A few more from Puerto Princesa:
Iloilo #
We made our way to Puerto Princesa airport in the morning to catch our flight to Iloilo. Most of the flights were headed back to Manila1. The airport itself was surprisingly large and a definite contrast from the smaller ones in Coron and El Nido. I particularly enjoyed the interior:
The flight was a slightly larger jet, too, compared to the smaller propeller plane we rode between Coron and El Nido.
Going home again #
If Puerto Princesa held no great appeal, Iloilo was the opposite. Iloilo was the first place we lived when my parents moved back to the Philippines after finishing their Ph.D. work at Texas A&M. As a result I have vivid memories of the place, probably because everything was so different from College Station: the language, the heat, the food.
After arrival we immediately went just outside Iloilo City to tour some of the places where we grew up. We went to Tigbauan, where we lived, and the neighboring towns of Guimbal and Miagao.
With each new place on this trip we added to our taxonomy of tricycle styles. Each town seemed to have its own specific form, possibly owing to whatever basic style of frame that local shops used to build them. Typically they’re powered by gas-fueled motorcycles, but in Iloilo we noticed e-bike variants.
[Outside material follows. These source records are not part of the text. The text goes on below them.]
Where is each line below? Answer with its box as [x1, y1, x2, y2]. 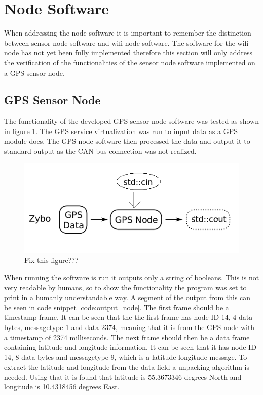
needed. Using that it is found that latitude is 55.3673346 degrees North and [4, 371, 242, 382]
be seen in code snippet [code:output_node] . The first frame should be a [4, 302, 229, 312]
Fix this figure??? [24, 255, 79, 266]
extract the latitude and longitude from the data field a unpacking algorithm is [4, 361, 250, 372]
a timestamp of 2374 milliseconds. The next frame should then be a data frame [4, 332, 250, 342]
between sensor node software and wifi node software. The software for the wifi [4, 37, 249, 48]
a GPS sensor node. [4, 67, 65, 78]
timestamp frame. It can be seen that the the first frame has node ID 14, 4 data [4, 312, 253, 322]

My brother speculated that maybe this was due to the power infrastructure being better in a big city.
We stopped in at Miagao church—my dad kept repeating that it was designated as a UNESCO heritage site. I don’t ever remember visiting it as a child.
SEAFDEC #
After Miagao we spent some time on the campus of SEAFDEC (Southeast Asian Fisheries Development Center), where my parents worked on their return to the Philippines. I have so many vivid memories from growing up here—my brother and me climbing trees and riding bikes along dirt paths betwen rice paddies, up hills.
Everything was small,2 except for the trees we used to climb. Those were huge.
Our elementary school was still there! Albeit renamed from West Visayas State University Laboratory School to Kinaadman Elementary.3
We eventually made our way back to Iloilo city, stopping for lunch at a batchoy restaurant. Batchoy is a pork offal noodle soup that I’ve missed so much, it got its own bullet point on our itinerary.
It was cool to see jeepneys on the streets, even though there’s apparently an ongoing effort to phase them out in favor of more fuel-efficient minibuses. I get the reasons, but I will miss their colorful decorations and character.
The scale of Iloilo City baffled me. This was a city that had terrible roads, maybe one intersection with a stoplight, and now it’s a bustling metropolis with a self-proclaimed goal to be the third-biggest city in the Philippines by 2028. You could tell a ton of money had been poured into infrastructure and development, in a surprisingly coherent fashion (unlike more chaotic development in other Philippine cities). The road from the airport was a wide, multi-lane road with different lanes for slower vehicles like tricycles, something that seems so obvious in retrospect. A great impression for our reintroduction.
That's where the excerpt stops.